Hello John,

Thank you for your reply !

I understand the difference between mixed u-P and pure displacement formulations when enhanced assumed strain method is used. I know how to implement/use these different formulations in Ansys Mechanical, but I want to know what is the specific theory behind the Enhanced Assumed Strain method, SOLID185 with KEYO(2)=2 and KEYO(6)=0. From which paper or book I can find this spesific theory ?
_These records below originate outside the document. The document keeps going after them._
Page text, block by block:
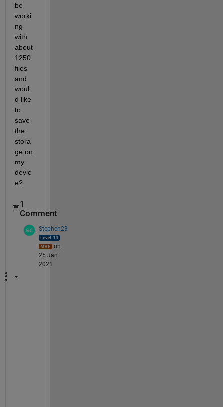
be
worki
ng
with
about
1250
files
and
woul
d like
to
save
the
stora
ge on
my
devic
e?
1
Comment
Stephen23
on
25 Jan
2021
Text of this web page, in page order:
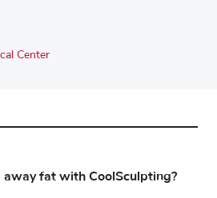
Center
away fat with CoolSculpting?
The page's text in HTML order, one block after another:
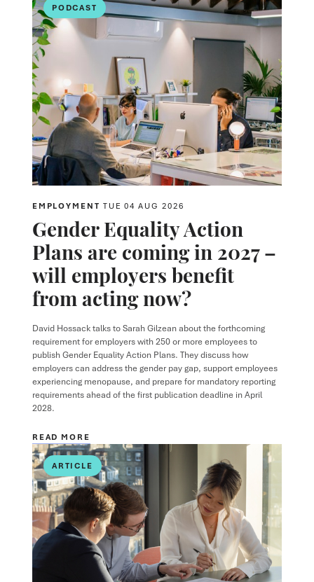
PODCAST
EMPLOYMENT TUE 04 AUG 2026
Gender Equality Action
Plans are coming in 2027 –
will employers benefit
from acting now?
David Hossacktalks toSarah Gilzeanabout the forthcoming
requirement for employers with 250 or more employees to
publish Gender Equality Action Plans. They discuss how
employers can address the gender pay gap, support employees
experiencing menopause, and prepare for mandatory reporting
requirements ahead of the first publication deadline in April
2028.
READ MORE
ARTICLE
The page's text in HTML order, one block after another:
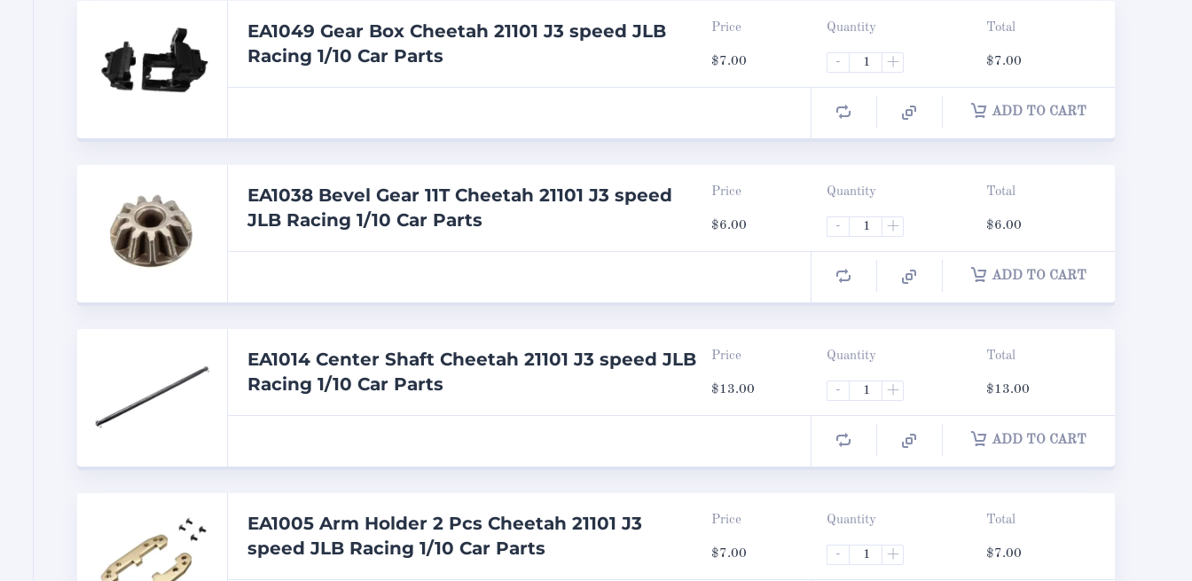
EA1049 Gear Box Cheetah 21101 J3 speed JLB
Racing 1/10 Car Parts
Price
$7.00
Quantity
- +
Total
$7.00
ADD TO CART
EA1038 Bevel Gear 11T Cheetah 21101 J3 speed
JLB Racing 1/10 Car Parts
Price
$6.00
Quantity
- +
Total
$6.00
ADD TO CART
EA1014 Center Shaft Cheetah 21101 J3 speed JLB
Racing 1/10 Car Parts
Price
$13.00
Quantity
- +
Total
$13.00
ADD TO CART
EA1005 Arm Holder 2 Pcs Cheetah 21101 J3
speed JLB Racing 1/10 Car Parts
Price
$7.00
Quantity
- +
Total
$7.00
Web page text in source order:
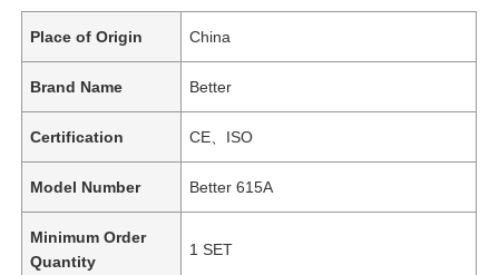
Place of Origin China
Brand Name Better
Certification CE、ISO
Model Number Better 615A
Minimum Order
Quantity
1 SET
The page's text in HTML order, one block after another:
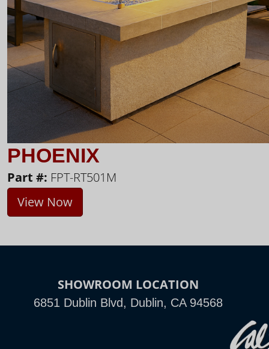
PHOENIX
Part #: FPT-RT501M
View Now
SHOWROOM LOCATION
6851 Dublin Blvd, Dublin, CA 94568
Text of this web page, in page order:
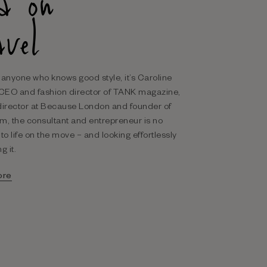
anyone who knows good style, it’s Caroline
and fashion director of TANK magazine,
at Because London and founder of
the consultant and entrepreneur is no
life on the move – and looking effortlessly
it.

The thing is that I have calculation “code” snippet in symbolic math software and I’m able to get identical results with Ansys for the Simplified Enhanced Assumed Strain (KEYO(2)=3 and KEYO(6)=0) with the method described in Andelfinger and Ramm([321] paper, but I can’t get identical results for Enhanced Assumed Strain method (KEYO(2)=2 and KEYO(6)=0), because I don’t know what specific EAS- version or theory it uses.

1. When SOLID185 is used with KEYO(2)=2 and KEYO(6)=0, is the special 9-point (2x2x2 + 1) or 27-point (3x3x3) or standard 8-point (2x2x2) Gaussian quadrature used for calculating stiffness matrix  ?
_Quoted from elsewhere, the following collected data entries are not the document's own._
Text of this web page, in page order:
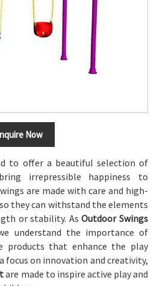
Now
to offer a beautiful selection of
irrepressible happiness to
are made with care and high-
they can withstand the elements
or stability. As Outdoor Swings
understand the importance of
products that enhance the play
focus on innovation and creativity,
are made to inspire active play and
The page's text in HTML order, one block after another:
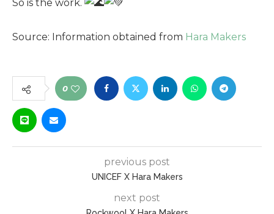
So is the work.
Source: Information obtained from Hara Makers
0
previous post
UNICEF X Hara Makers
next post
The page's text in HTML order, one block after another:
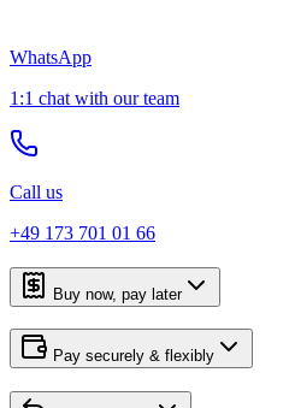
WhatsApp
1:1 chat with our team
Call us
+49 173 701 01 66
Buy now, pay later
Pay securely & flexibly
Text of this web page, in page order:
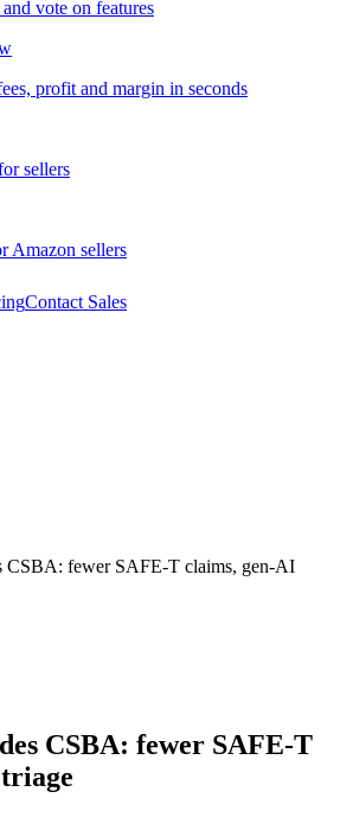
vote on features
profit and margin in seconds
sellers
Amazon sellers
Contact Sales
CSBA: fewer SAFE-T claims, gen-AI
CSBA: fewer SAFE-T

2. Is the transformation matrix T_0 (6×6 matrix, used for the enhanced interpolation matrix M_xi) the same as in Simplified Assumed Strain method ?

3. What is the enhanced interpolation matrix M_xi for the Enhanced Assumed Strain ? I haven’t found M_xi matrix where is 9+4 enhanced parameters. I have only found 9+3 version and additionally Andelfinger and Ramm([321] paper’s possible choices for M_xi: 9 (EAS-9), 9+6 (EAS-15), 9+12 (EAS-21), 9+21 (EAS-30).

4. There are also many different versions for calculting the gradients / “B-matrices”. For example calculate gradients in the element centroid, calculate the average of the gradients, use and multiply the relation of jacobian determinants det(J(0,0,0))/det(J(xi,eta,zeta)), etc… These different versions are for the enhanced assumed strain element to pass the patch test and for example to take account effects of initially distorted elements.

Best regards,